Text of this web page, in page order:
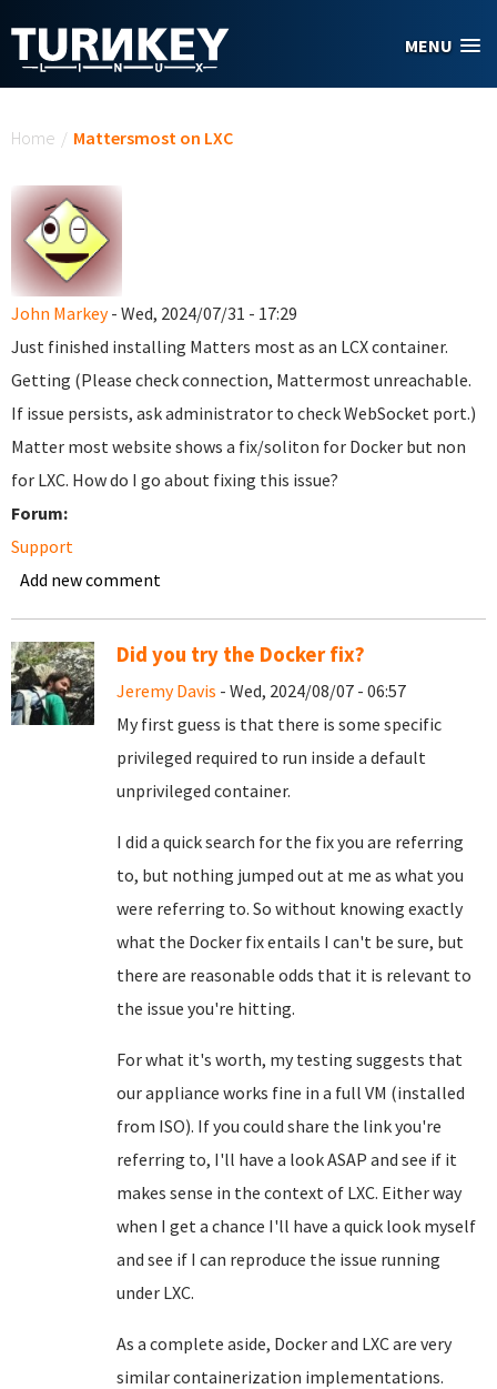
MENU
Home / Mattersmost on LXC
John Markey- Wed, 2024/07/31 - 17:29
Just finished installing Matters most as an LCX container.
Getting (Please check connection, Mattermost unreachable.
If issue persists, ask administrator to check WebSocket port.)
Matter most website shows a fix/soliton for Docker but non
for LXC. How do I go about fixing this issue?
Forum:
Support
Add new comment
Did you try the Docker fix?
Jeremy Davis - Wed, 2024/08/07 - 06:57
My first guess is that there is some specific
privileged required to run inside a default
unprivileged container.
I did a quick search for the fix you are referring
to, but nothing jumped out at me as what you
were referring to. So without knowing exactly
what the Docker fix entails I can't be sure, but
there are reasonable odds that it is relevant to
the issue you're hitting.
For what it's worth, my testing suggests that
our appliance works fine in a full VM (installed
from ISO). If you could share the link you're
referring to, I'll have a look ASAP and see if it
makes sense in the context of LXC. Either way
when I get a chance I'll have a quick look myself
and see if I can reproduce the issue running
under LXC.
As a complete aside, Docker and LXC are very
similar containerization implementations.
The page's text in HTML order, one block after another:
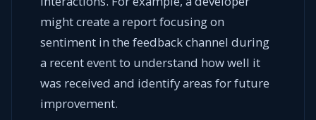
might create a report focusing on
sentiment in the feedback channel during
a recent event to understand how well it
was received and identify areas for future
improvement.
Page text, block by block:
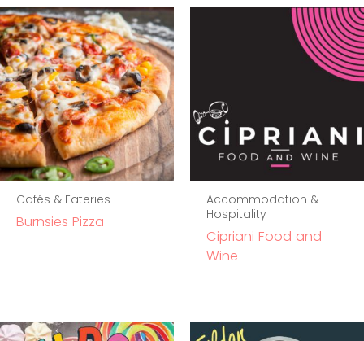
Cafés & Eateries
Burnsies Pizza
Accommodation &
Hospitality
Cipriani Food and
Wine
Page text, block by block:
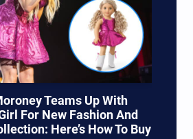
Teams Up With
For New Fashion And
Here’s How To Buy
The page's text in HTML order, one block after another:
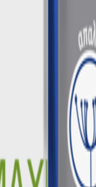
control technology
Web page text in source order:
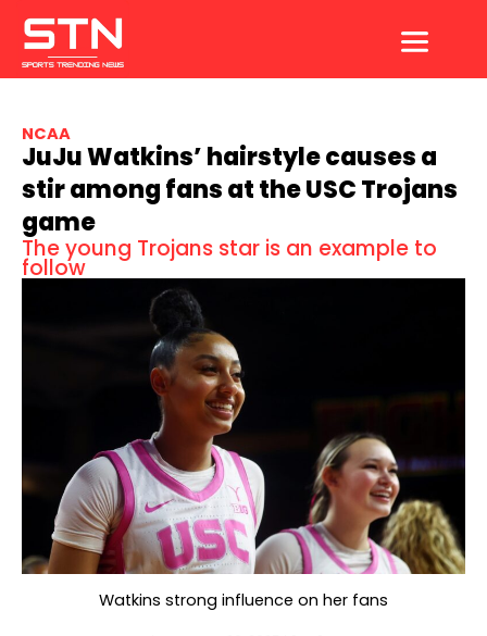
▬▬▬▬▬▬▬▬▬▬
Exercise directions: Omit the pictures, then set down all the remaining data exactly as given.

Reply to the task:
Text of this web page, in page order:
MENU
Home / Mattersmost on LXC
John Markey- Wed, 2024/07/31 - 17:29
Just finished installing Matters most as an LCX container.
Getting (Please check connection, Mattermost unreachable.
If issue persists, ask administrator to check WebSocket port.)
Matter most website shows a fix/soliton for Docker but non
for LXC. How do I go about fixing this issue?
Forum:
Support
Add new comment
Did you try the Docker fix?
Jeremy Davis - Wed, 2024/08/07 - 06:57
My first guess is that there is some specific
privileged required to run inside a default
unprivileged container.
I did a quick search for the fix you are referring
to, but nothing jumped out at me as what you
were referring to. So without knowing exactly
what the Docker fix entails I can't be sure, but
there are reasonable odds that it is relevant to
the issue you're hitting.
For what it's worth, my testing suggests that
our appliance works fine in a full VM (installed
from ISO). If you could share the link you're
referring to, I'll have a look ASAP and see if it
makes sense in the context of LXC. Either way
when I get a chance I'll have a quick look myself
and see if I can reproduce the issue running
under LXC.
As a complete aside, Docker and LXC are very
similar containerization implementations.
The page's text in HTML order, one block after another:
might create a report focusing on
sentiment in the feedback channel during
a recent event to understand how well it
was received and identify areas for future
improvement.
Page text, block by block:
Cafés & Eateries
Burnsies Pizza
Accommodation &
Hospitality
Cipriani Food and
Wine
Page text, block by block:
Teams Up With
For New Fashion And
Here’s How To Buy
The page's text in HTML order, one block after another:
control technology
Web page text in source order:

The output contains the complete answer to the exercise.